The threshold for proving a civil claim is lower than for a criminal conviction, a balance of probabilities instead of beyond a reasonable doubt.
As part of the E-Pirate investigation, $2 million was seized at Silver International in a police raid on Oct. 15, 2015.
That same day, police seized $60,010 in bundled cash found in a black nylon bag hidden in the drum of a clothes dryer in Chan’s then-residence in Richmond on Lansdowne Road, according to court documents.
Also in the nylon bag was a wallet containing about $3,300 in cash in U.S., Taiwan and Hong Kong dollars, as well as Japanese yen, Chinese yuan and Burmese kyat.
The next day, $3,880 in cash was seized from Chan when he was arrested in his vehicle.

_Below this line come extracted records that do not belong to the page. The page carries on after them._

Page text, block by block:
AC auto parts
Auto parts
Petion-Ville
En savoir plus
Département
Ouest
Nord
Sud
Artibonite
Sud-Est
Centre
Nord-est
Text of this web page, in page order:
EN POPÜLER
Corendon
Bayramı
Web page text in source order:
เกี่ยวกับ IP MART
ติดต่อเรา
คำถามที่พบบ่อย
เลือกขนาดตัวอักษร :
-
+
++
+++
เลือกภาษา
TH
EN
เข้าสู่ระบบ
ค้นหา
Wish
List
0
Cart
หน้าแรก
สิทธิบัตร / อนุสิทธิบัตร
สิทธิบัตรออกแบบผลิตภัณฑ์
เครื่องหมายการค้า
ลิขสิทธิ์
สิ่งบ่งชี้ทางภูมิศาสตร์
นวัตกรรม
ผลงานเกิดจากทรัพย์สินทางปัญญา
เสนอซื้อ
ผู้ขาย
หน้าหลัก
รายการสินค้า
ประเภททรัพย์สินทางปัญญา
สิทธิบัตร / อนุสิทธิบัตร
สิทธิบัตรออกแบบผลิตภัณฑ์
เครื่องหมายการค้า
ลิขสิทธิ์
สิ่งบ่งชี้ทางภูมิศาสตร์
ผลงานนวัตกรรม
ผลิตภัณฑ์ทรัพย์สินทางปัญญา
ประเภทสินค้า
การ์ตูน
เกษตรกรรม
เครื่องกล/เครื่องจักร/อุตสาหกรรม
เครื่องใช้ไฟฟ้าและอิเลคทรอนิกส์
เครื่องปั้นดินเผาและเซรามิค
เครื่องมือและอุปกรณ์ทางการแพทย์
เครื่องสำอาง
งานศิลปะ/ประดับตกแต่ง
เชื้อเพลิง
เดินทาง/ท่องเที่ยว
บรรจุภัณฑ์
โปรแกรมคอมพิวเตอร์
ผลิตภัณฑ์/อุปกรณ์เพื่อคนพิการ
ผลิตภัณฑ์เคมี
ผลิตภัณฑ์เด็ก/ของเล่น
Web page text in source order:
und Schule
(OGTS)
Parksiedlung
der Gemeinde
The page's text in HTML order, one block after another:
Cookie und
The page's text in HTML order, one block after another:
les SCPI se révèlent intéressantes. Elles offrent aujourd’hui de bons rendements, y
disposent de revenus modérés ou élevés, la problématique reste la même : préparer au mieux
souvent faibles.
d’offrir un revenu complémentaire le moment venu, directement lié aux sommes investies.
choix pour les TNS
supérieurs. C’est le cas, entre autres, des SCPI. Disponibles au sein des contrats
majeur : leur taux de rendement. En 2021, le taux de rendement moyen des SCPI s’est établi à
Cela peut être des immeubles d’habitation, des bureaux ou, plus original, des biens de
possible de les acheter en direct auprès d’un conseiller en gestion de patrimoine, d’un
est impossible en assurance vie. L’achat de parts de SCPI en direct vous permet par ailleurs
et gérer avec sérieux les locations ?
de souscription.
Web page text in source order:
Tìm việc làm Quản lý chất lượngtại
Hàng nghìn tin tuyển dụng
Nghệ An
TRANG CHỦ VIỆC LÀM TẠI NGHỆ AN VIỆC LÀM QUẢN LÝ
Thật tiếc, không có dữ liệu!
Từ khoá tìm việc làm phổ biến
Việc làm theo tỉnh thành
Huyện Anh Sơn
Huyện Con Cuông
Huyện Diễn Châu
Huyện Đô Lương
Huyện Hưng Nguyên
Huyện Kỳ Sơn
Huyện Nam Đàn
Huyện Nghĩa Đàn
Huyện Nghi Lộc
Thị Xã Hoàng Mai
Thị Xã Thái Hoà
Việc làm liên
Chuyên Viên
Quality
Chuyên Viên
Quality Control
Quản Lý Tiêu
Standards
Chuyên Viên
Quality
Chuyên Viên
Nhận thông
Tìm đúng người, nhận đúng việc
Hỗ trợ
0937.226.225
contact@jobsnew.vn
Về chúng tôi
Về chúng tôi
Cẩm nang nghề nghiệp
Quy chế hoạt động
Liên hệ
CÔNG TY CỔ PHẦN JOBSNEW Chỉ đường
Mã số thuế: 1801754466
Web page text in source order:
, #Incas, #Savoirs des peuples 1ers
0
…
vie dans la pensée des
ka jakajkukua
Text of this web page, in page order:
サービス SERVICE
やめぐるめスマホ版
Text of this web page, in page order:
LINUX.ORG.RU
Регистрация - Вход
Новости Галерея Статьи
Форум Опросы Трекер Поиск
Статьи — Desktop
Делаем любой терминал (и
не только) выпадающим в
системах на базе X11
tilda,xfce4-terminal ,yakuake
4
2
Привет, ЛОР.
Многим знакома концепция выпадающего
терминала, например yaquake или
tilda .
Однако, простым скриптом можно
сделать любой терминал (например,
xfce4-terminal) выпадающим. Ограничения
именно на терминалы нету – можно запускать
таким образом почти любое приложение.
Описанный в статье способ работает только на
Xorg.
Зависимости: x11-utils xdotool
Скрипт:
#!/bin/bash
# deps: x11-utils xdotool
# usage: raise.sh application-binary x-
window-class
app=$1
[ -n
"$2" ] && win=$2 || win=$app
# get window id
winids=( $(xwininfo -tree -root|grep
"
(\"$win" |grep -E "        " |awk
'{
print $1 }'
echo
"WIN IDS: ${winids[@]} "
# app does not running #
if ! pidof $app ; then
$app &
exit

The forfeiture suit alleges that Chan, “lacking legitimate income,” in 2015 directed an accounting firm to prepare, on his behalf, fraudulent-employment letters and pay statements in order to support a mortgage financing.
Chen was nabbed in a separate 2015 RCMP investigation in Kelowna, which was dubbed E-Naos, on allegations of drug trafficking.
He was convicted in that case in 2019 of providing kilos of ecstasy that were later sold to an undercover officer over several months in 2015.